Given a composite format string provided by the user (for use with String.Format) and a set of types representing the arguments that would be used to format the composite format string, how can you check that the user-provided value is valid?

It should be pretty easy to create a regular expression to check that the general syntax of the argument placeholders match "{index[,alignment][:formatString]}" per the documentation. And not too much more difficult to verify that the indexes of the placeholders in the composite format string are less than the actual number of typed arguments (i.e. they don't reference an argument that won't be given). However, given the types for the arguments that will be passed in are known, it should also be possible to validate the ":formatString" is appropriate for those types.

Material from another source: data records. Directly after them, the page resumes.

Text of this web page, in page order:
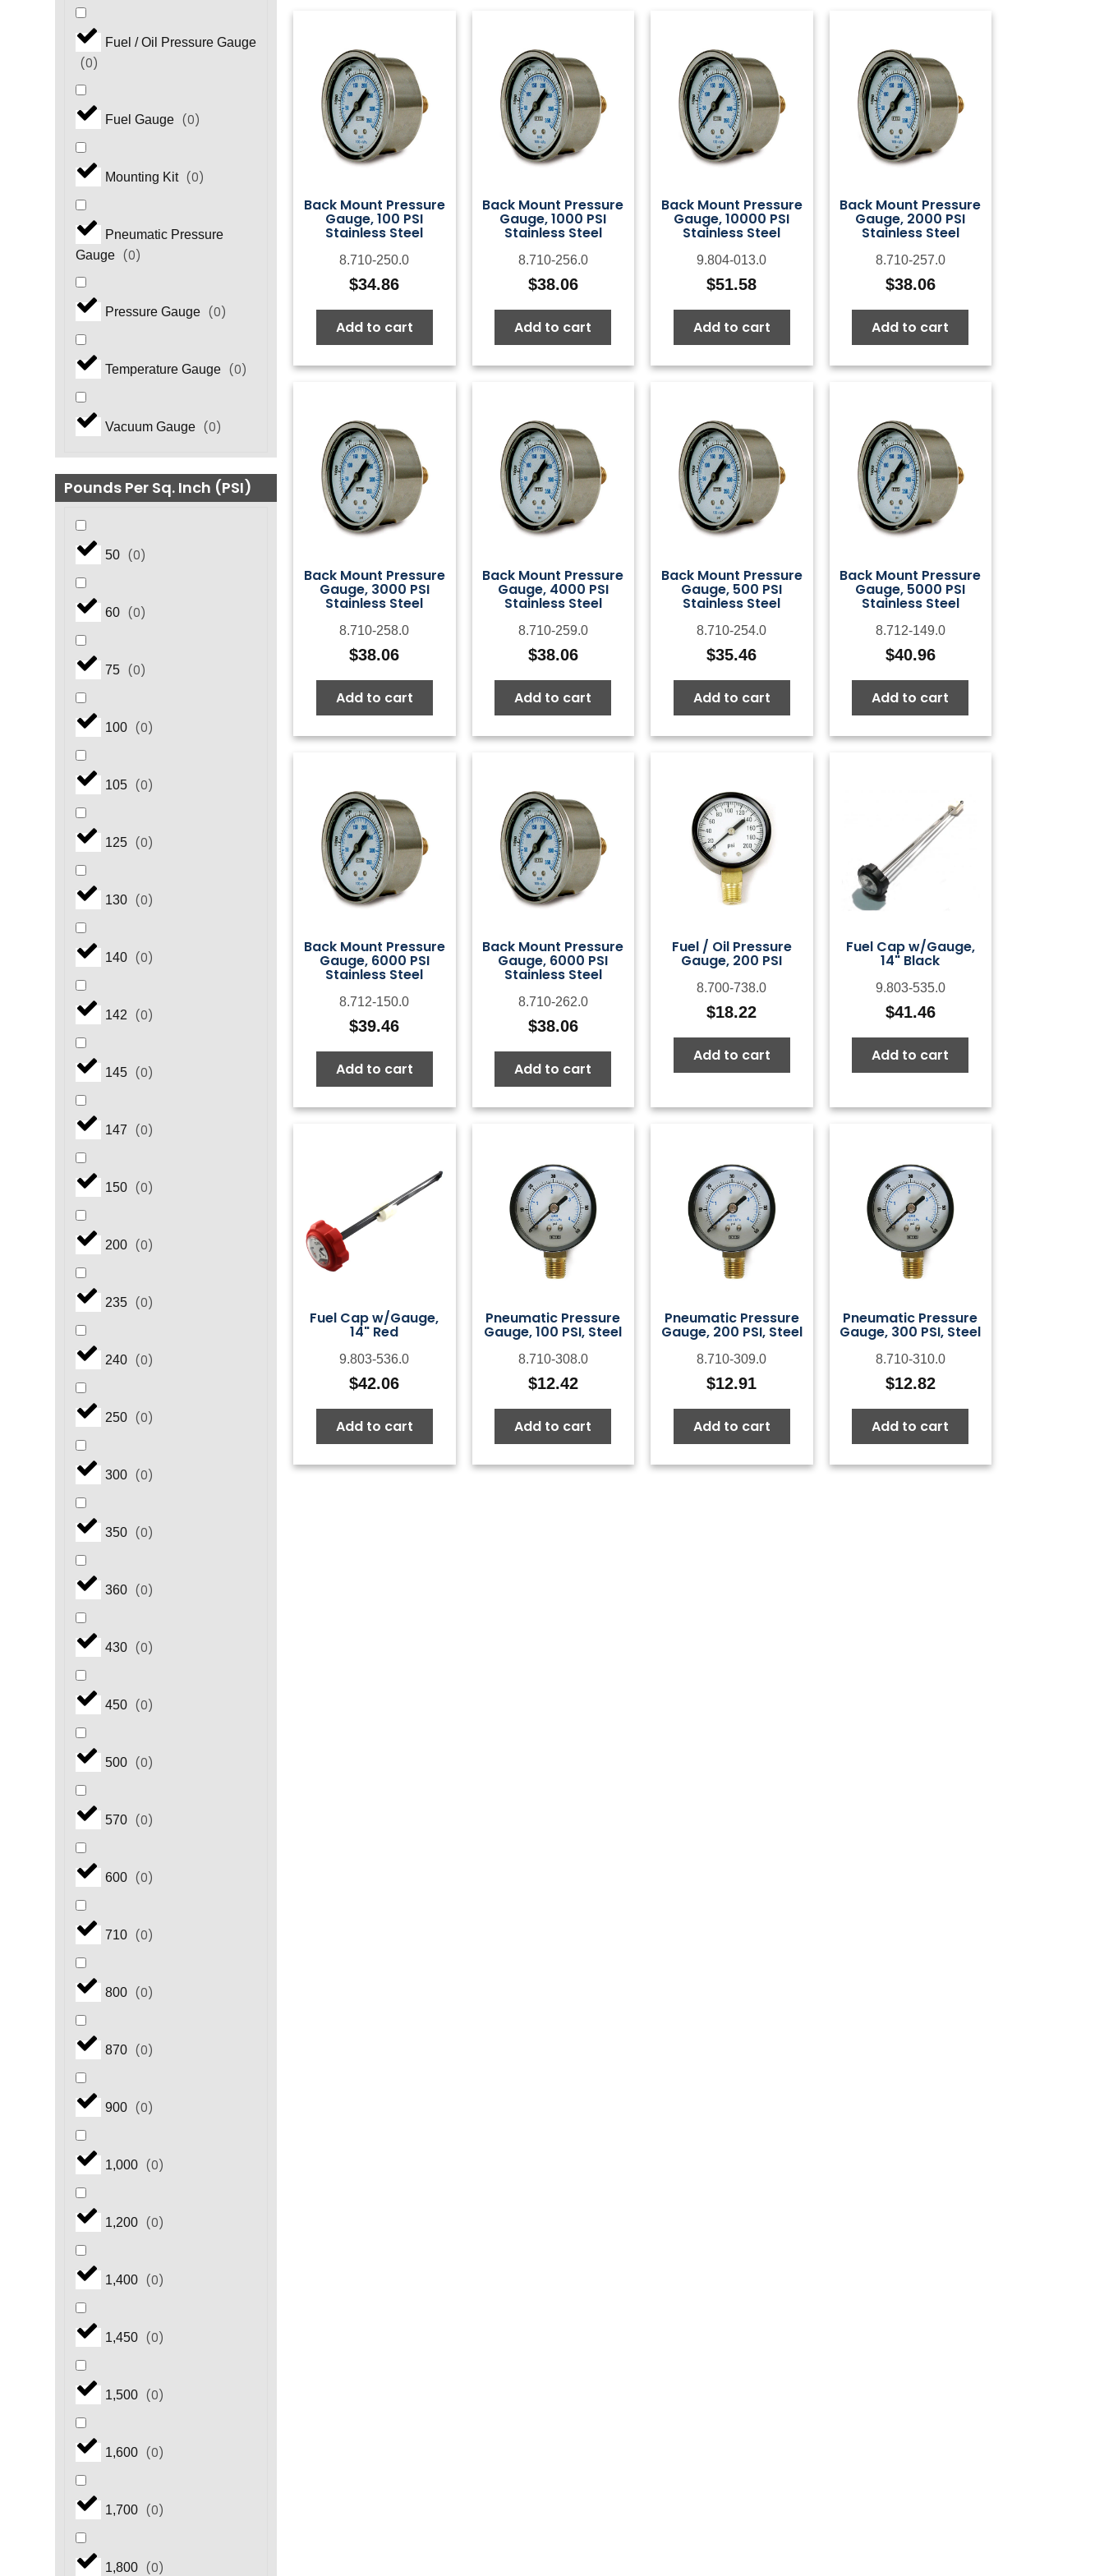
Fuel / Oil Pressure Gauge
(0)
Fuel Gauge (0)
Mounting Kit (0)
Pneumatic Pressure
Gauge (0)
Pressure Gauge (0)
Temperature Gauge (0)
Vacuum Gauge (0)
Pounds Per Sq. Inch (PSI)
50 (0)
60 (0)
75 (0)
100 (0)
105 (0)
125 (0)
130 (0)
140 (0)
142 (0)
145 (0)
147 (0)
150 (0)
200 (0)
235 (0)
240 (0)
250 (0)
300 (0)
350 (0)
360 (0)
430 (0)
450 (0)
500 (0)
570 (0)
600 (0)
710 (0)
800 (0)
870 (0)
900 (0)
1,000 (0)
1,200 (0)
1,400 (0)
1,450 (0)
1,500 (0)
1,600 (0)
1,700 (0)
1,800 (0)
Back Mount Pressure
Gauge, 100 PSI
Stainless Steel
8.710-250.0
$34.86
Add to cart
Back Mount Pressure
Gauge, 1000 PSI
Stainless Steel
8.710-256.0
$38.06
Add to cart
Back Mount Pressure
Gauge, 10000 PSI
Stainless Steel
9.804-013.0
$51.58
Add to cart
Back Mount Pressure
Gauge, 2000 PSI
Stainless Steel
8.710-257.0
$38.06
Add to cart
Back Mount Pressure
Gauge, 3000 PSI
Stainless Steel
8.710-258.0
$38.06
Add to cart
Back Mount Pressure
Gauge, 4000 PSI
Stainless Steel
8.710-259.0
$38.06
Add to cart
Back Mount Pressure
Gauge, 500 PSI
Stainless Steel
8.710-254.0
$35.46
Add to cart
Back Mount Pressure
Gauge, 5000 PSI
Stainless Steel
8.712-149.0
$40.96
Add to cart
Back Mount Pressure
Gauge, 6000 PSI
Stainless Steel
8.712-150.0
$39.46
Add to cart
Back Mount Pressure
Gauge, 6000 PSI
Stainless Steel
8.710-262.0
$38.06
Add to cart
Fuel / Oil Pressure
Gauge, 200 PSI
8.700-738.0
$18.22
Add to cart
Fuel Cap w/Gauge,
14" Black
9.803-535.0
$41.46
Add to cart
Fuel Cap w/Gauge,
14" Red
9.803-536.0
$42.06
Add to cart
Pneumatic Pressure
Gauge, 100 PSI, Steel
8.710-308.0
$12.42
Add to cart
Pneumatic Pressure
Gauge, 200 PSI, Steel
8.710-309.0
$12.91
Add to cart
Pneumatic Pressure
Gauge, 300 PSI, Steel
8.710-310.0
$12.82
Add to cart

For example, you want to validate the user doesn't specify "{0:dddd MMMM}" as a format string when the first argument type (0 index) is a number (String.Format("{0:dddd MMMM}", 1234) yields "dddd MMMM"). The quantity of ":formatString" options by type is too large to want to manually check everything. Is there any other way? Or do you just have to live with the user potentially specifying a bad format string?

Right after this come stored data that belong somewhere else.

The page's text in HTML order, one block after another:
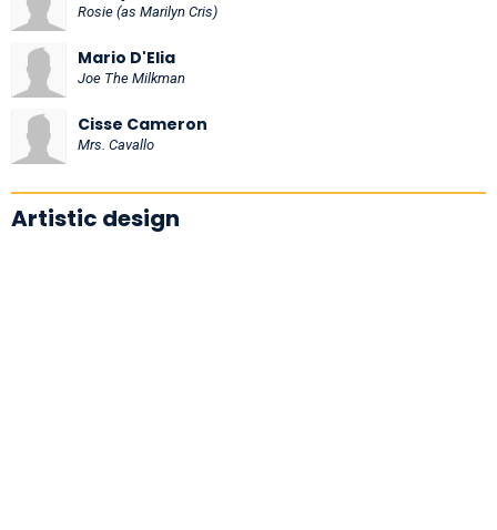
Rosie (as Marilyn Cris)
Mario D'Elia
Joe The Milkman
Cisse Cameron
Mrs. Cavallo
Artistic design
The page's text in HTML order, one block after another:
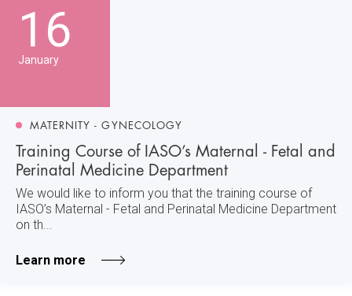
16
January
MATERNITY - GYNECOLOGY
Training Course of IASO’s Maternal - Fetal and
Perinatal Medicine Department
We would like to inform you that the training course of
IASO’s Maternal - Fetal and Perinatal Medicine Department
on th...
Learn more
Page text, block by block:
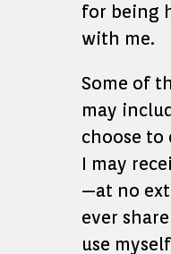
for being
with me.
Some of
may
choose
I may
—at no
ever
use
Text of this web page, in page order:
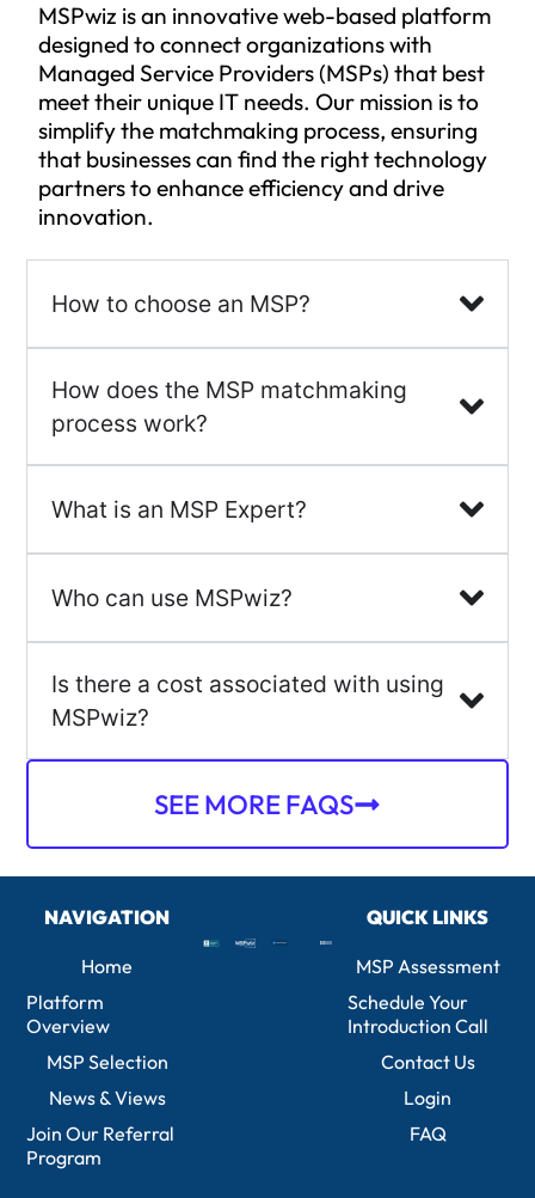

Assume there are no custom IFormatProvider, ICustomFormatter or IFormattable implementations in play here. Just basic types already in the .NET Framework. Bonus points for addressing the custom stuff.

+3  A: 

There is no inbuilt way of doing this, AFAIK.

You could code every common case manually, but I don't recommend it.

(edit) One pragmatic option might be try/catch - test the format as early as possible when the user enters it....

Marc Gravell
That's what I'm looking to avoid.
iammichael
I don't even really want to do the regex for the placeholders!
iammichael
+2  A: 

Sorry, but the way to do it is:

try { string.Format(godKnowsWhat, aBunchOfArguments); }
catch(FormatException) { // use exception for control flow lol }

Yep, kinda bad.

mquander
I have types, not instances of the types, at the time the format needs to be validated so there's no "aBunchOfArguments" to provide.
iammichael
Re "instances of types"... Activator.CreateInstance ;-p
Marc Gravell
Yeah, you'll have to create instances with reflection if you want to use this method.
mquander
Activator.CreateInstance(typeof(string)) fails (missing a no-arg constructor), so creating instances is more than just reflection. Further, FormatException appears to only thrown when the indexes are bad and doesn't actually validate the ":formatString" is appropriate for the type.
iammichael
not that I'd be doing Activator.CreateInstance(typeof(string)) -- it'd be more like: foreach(Type t in types) { Activator.CreateInstance(t) } (with some other stuff). The creation will minimally have to special case string (using String.Empty). Other types may also be problemmatic (haven't tried).
iammichael
+1  A: 

If bad format string specified by user could cause exception, then maybe you can just try it out? Yes, it's naive and trivial idea.